Marginal gains in the payment journey

Ian Burgess

Chief Technology Officer

01 Feb 2021


Many people will remember exactly where they were when Sir Chris Hoy won a record sixth gold medal in the 2012 Olympics in London’s velodrome. It was the culmination of years of effort from Sir Chris.

Yet at the same games, Team GB won an incredible 12 medals, eight of them gold, including victories for Victoria Pendleton, Laura Trott, Bradley Wiggins and Jason Kenny.

Many put Team GB’s success down to something called marginal gains, a system introduced by cycling coach Dave Brailsford where everything that can contribute to victory is analysed in small steps and incremental improvements made.

We like to think we are improving our customers’ experience when they make a top-up payment in the same way, making incremental improvements that lead to a winning outcome.

We have done a lot of work with payments over the last year. We have taken something that was a very disconnected user experience in terms of topping up and made the experience much smoother.

For some people, the reason they have shied away from paying for things online is concerns around fraud and credit card details being stolen but we can stay ahead of the criminals by using smart technology.

Using tokenisation to keep payments secure

We use a system called tokenisation to hide a customer’s credit card number when they make a top-up.

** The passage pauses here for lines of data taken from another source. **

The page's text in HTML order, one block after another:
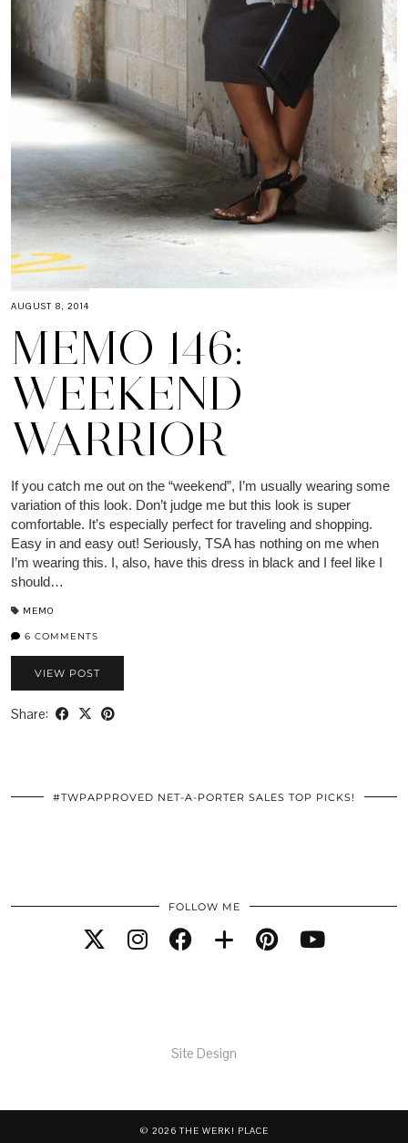
AUGUST 8, 2014
MEMO 146:
WEEKEND
WARRIOR
If you catch me out on the “weekend”, I’m usually wearing some
variation of this look. Don’t judge me but this look is super
comfortable. It’s especially perfect for traveling and shopping.
Easy in and easy out! Seriously, TSA has nothing on me when
I’m wearing this. I, also, have this dress in black and I feel like I
should…
MEMO
6 COMMENTS
VIEW POST
Share:
#TWPAPPROVED NET-A-PORTER SALES TOP PICKS!
FOLLOW ME
Site Design
© 2026THE WERK! PLACE
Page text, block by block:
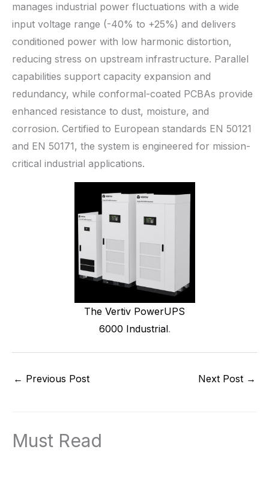
manages industrial power fluctuations with a wide
input voltage range (-40% to +25%) and delivers
conditioned power with low harmonic distortion,
reducing stress on upstream infrastructure. Parallel
capabilities support capacity expansion and
redundancy, while conformal-coated PCBAs provide
enhanced resistance to dust, moisture, and
corrosion. Certified to European standards EN 50121
and EN 50171, the system is engineered for mission-
critical industrial applications.
The Vertiv PowerUPS
6000 Industrial.
← Previous Post Next Post →
Must Read
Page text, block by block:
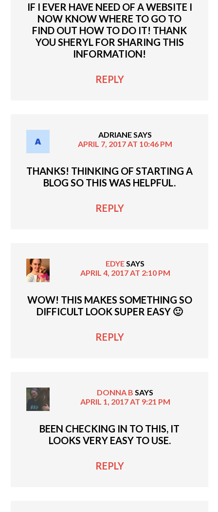
IF I EVER HAVE NEED OF A WEBSITE I
NOW KNOW WHERE TO GO TO
FIND OUT HOW TO DO IT! THANK
YOU SHERYL FOR SHARING THIS
INFORMATION!
REPLY
ADRIANESAYS
APRIL 7, 2017 AT 10:46 PM
THANKS! THINKING OF STARTING A
BLOG SO THIS WAS HELPFUL.
REPLY
EDYESAYS
APRIL 4, 2017 AT 2:10 PM
WOW! THIS MAKES SOMETHING SO
DIFFICULT LOOK SUPER EASY 🙂
REPLY
DONNA B SAYS
APRIL 1, 2017 AT 9:21 PM
BEEN CHECKING IN TO THIS, IT
LOOKS VERY EASY TO USE.
REPLY
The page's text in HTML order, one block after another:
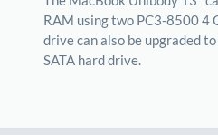
RAM using two PC3-8500 4
drive can also be upgraded
SATA hard drive.
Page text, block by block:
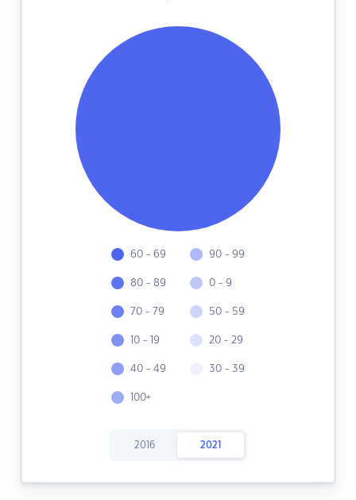
60 - 69
80 - 89
70 - 79
10 - 19
40 - 49
100+
90 - 99
0 - 9
50 - 59
20 - 29
30 - 39
2016 2021

When you use your card to make a top-up in the My Utilita app, we ask our payment provider Visa to send us a unique numeric code – known as a token. When that code has been generated it is permanently linked to the device you use to make a payment.

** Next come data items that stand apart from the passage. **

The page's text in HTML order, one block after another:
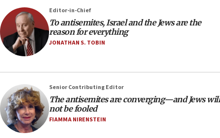
18:28
CAMERA says it got ‘Financial Times’ to correct
‘false claim that linked AIPAC to Benjamin
Netanyahu’
18:23
AAUP member in Michigan opposes professor
18:18
Act in response to new local club president’s Jew-
hatred, 30 southern California rabbis, Jewish
groups tell Rotary
Editor-in-Chief
To antisemites, Israel and the Jews are the
reason for everything
JONATHAN S. TOBIN
Senior Contributing Editor
The antisemites are converging—and Jews will
not be fooled
FIAMMA NIRENSTEIN
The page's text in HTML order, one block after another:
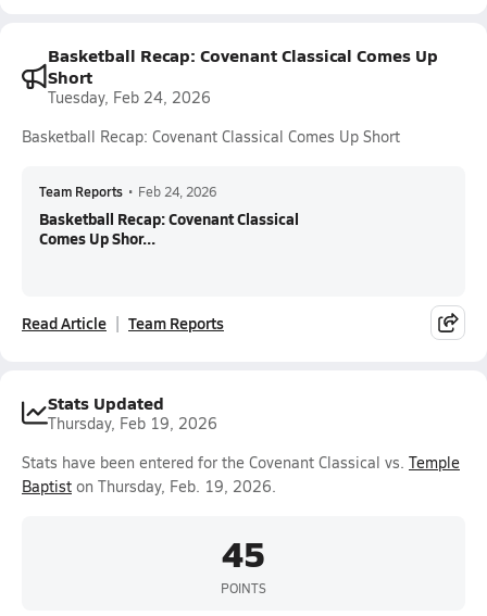
Basketball Recap: Covenant Classical Comes Up
Short
Tuesday, Feb 24, 2026
Basketball Recap: Covenant Classical Comes Up Short
Team Reports • Feb 24, 2026
Basketball Recap: Covenant Classical
Comes Up Shor...
Read Article Team Reports
Stats Updated
Thursday, Feb 19, 2026
Stats have been entered for the Covenant Classical vs. Temple
Baptist on Thursday, Feb. 19, 2026.
45
POINTS
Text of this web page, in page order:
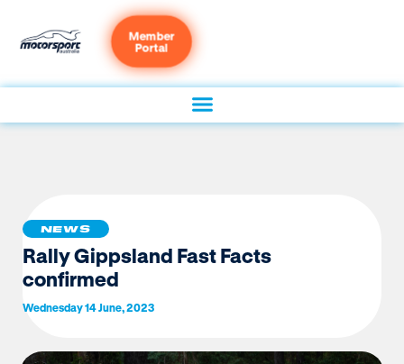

This means that whenever you make a top-up, your card number is replaced by the token during the payment process to prevent the number being intercepted by anyone with criminal intentions.

Using tokenisation increases the security of your payments but also allows us to do other things like saving your card details.

After we launched the new version of our app, we received feedback from our customers who said they didn't want to key in the card number every time they topped up.

Some of our customers sometimes top up daily and, as you can imagine, there was the friction in having to type in your card number all the time. Tokenisation helps us do this in a secure way.

Another of the marginal gains we introduced was changing the level of our minimum top-up from ten pounds to two pounds per fuel. If our customers get towards the end of the month and money is running short, they can still top-up.

We have also learned from best practice with other online retailers and have introduced online shopping baskets so customers can put a gas top-up and an electricity top-up and put them in the same basket and pay for them in a single transaction.

It's one transaction for the customer and it's one transaction for us with the payment provider. It's cheaper and it's more efficient.

Making the customer experience slicker

By improving the payment process, we have also made it easier for our customers to get instant refunds.

We wanted to improve how we refund our customers in the event that a customer changes their mind or if a top-up does not work. The last thing a customer wants is to do is wait five days to see that money back in their bank.

Automatic top-ups are also important to ensure customers don't go off-supply. They can be safe in the knowledge that when they either hit a particular day of the month or their meters drop to a certain level of credit, then we can automatically top them up.

The payments industry is also working on extending tokenisation to make the payment experience even better.

When you save your card details to your device, but your card subsequently expires then the top-up will fail. A new process called network tokenisation will allow those cards to be updated automatically that will make for a nicer experience for Utilita’s customers.

The last thing you want when you have gone off supply is to realise that your card has expired.

These are all relatively small things but each and every one of these incremental improvements helps to provide a nicer experience, reducing friction, and prove that we're constantly trying to make our customers feel like winners.